No one was expecting this sometime queen of Studio 54, Bond girl and Warhol subject to stroll on in her trackie bottoms, but still, she outdid herself. The initial look, in vertiginous heels, dark suit and curved top hat, was stiltwalking funeral director. Later she sported a disco ball bowler hat that refracted laser beams across the hall. She wound up singing the dramatic Hurricane clinging to a pole in a fan-generated gale while a long black cloak streamed behind her.
With an 11-piece band, eight gospel singers and an underused string orchestra in the second half, there were around 40 people on the stage. A long-suffering stage manager was also a frequent visitor, delivering wine with a straw and pages of lyrics to the singer who confessed: “I didn’t do my homework.” Even while surrounded, she sucked up every ounce of attention in the room. Unusually, when she left the stage to fasten another sculpture to her head, the band was silent. Instead she kept her microphone on and carried on talking.

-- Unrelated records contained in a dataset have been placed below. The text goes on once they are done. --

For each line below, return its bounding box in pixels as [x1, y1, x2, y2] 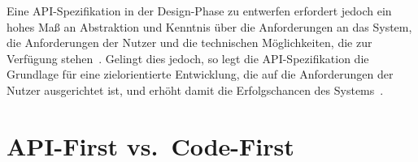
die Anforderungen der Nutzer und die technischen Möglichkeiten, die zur [7, 34, 372, 51]
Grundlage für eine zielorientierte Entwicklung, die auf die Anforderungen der [7, 66, 394, 83]
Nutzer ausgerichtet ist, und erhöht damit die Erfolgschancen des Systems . [7, 81, 384, 98]
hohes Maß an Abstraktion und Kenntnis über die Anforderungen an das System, [7, 18, 412, 35]
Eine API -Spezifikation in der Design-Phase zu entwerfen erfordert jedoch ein [7, 2, 392, 19]
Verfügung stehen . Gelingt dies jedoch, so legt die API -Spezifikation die [7, 49, 369, 66]
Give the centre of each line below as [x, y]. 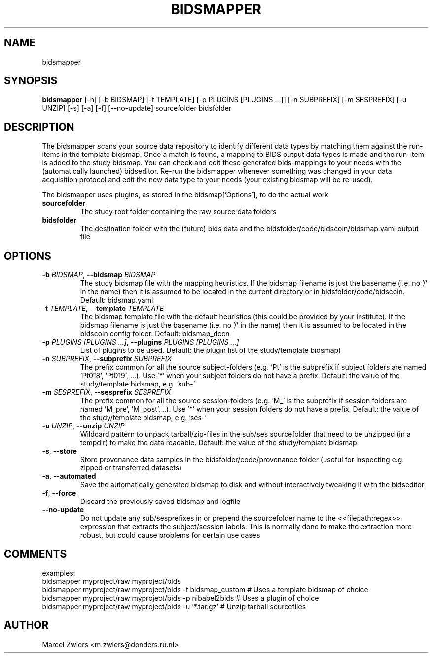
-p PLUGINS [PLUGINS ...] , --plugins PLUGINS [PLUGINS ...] [141, 342]
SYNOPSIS [31, 81]
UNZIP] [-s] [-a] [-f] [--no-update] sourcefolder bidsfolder [137, 108]
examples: [59, 573]
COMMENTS [36, 554]
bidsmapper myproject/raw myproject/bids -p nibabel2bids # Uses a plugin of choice [180, 598]
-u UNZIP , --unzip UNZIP [83, 426]
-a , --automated [69, 476]
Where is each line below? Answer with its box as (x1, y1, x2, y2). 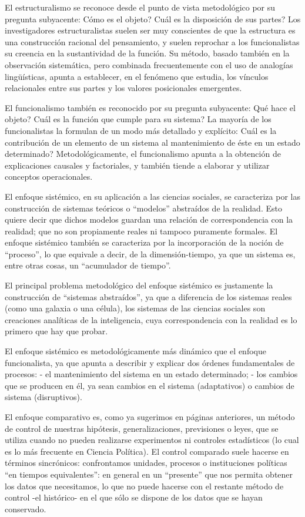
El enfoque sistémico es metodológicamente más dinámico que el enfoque (5, 345, 266, 357)
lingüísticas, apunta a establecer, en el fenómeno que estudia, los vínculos (5, 70, 269, 82)
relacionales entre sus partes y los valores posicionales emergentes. (5, 82, 242, 94)
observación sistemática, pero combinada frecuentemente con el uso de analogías (5, 58, 293, 70)
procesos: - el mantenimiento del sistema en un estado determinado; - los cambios (5, 368, 298, 380)
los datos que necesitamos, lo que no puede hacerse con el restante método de (5, 479, 284, 492)
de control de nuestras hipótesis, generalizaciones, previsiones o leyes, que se (5, 422, 279, 434)
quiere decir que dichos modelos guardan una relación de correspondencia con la (5, 213, 293, 226)
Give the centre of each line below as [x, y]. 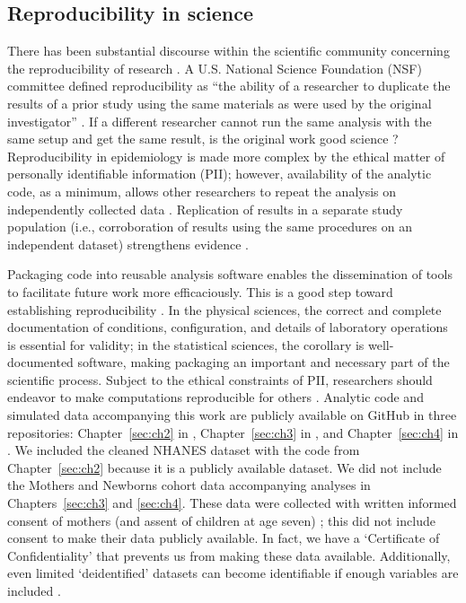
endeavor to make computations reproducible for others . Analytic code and [215, 397]
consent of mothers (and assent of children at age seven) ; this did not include [221, 520]
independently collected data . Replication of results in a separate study [205, 209]
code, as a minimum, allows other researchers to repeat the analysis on [202, 191]
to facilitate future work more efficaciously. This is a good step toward [200, 291]
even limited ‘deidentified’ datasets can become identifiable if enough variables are [233, 573]
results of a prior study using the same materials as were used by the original [220, 103]
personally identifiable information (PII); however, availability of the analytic [220, 174]

The music was as wild and diverse as the outfits, from the easy reggae of My Jamaican Guy to a punky version of Love is the Drug. One brand new song had a samba rhythm and a threat to “paint you all black.” Another was a slow, atmospheric anti-war song.
It took her a long time to get here, but when she finally left the stage it was with immense reluctance. No wonder she wants to do it all again next weekend.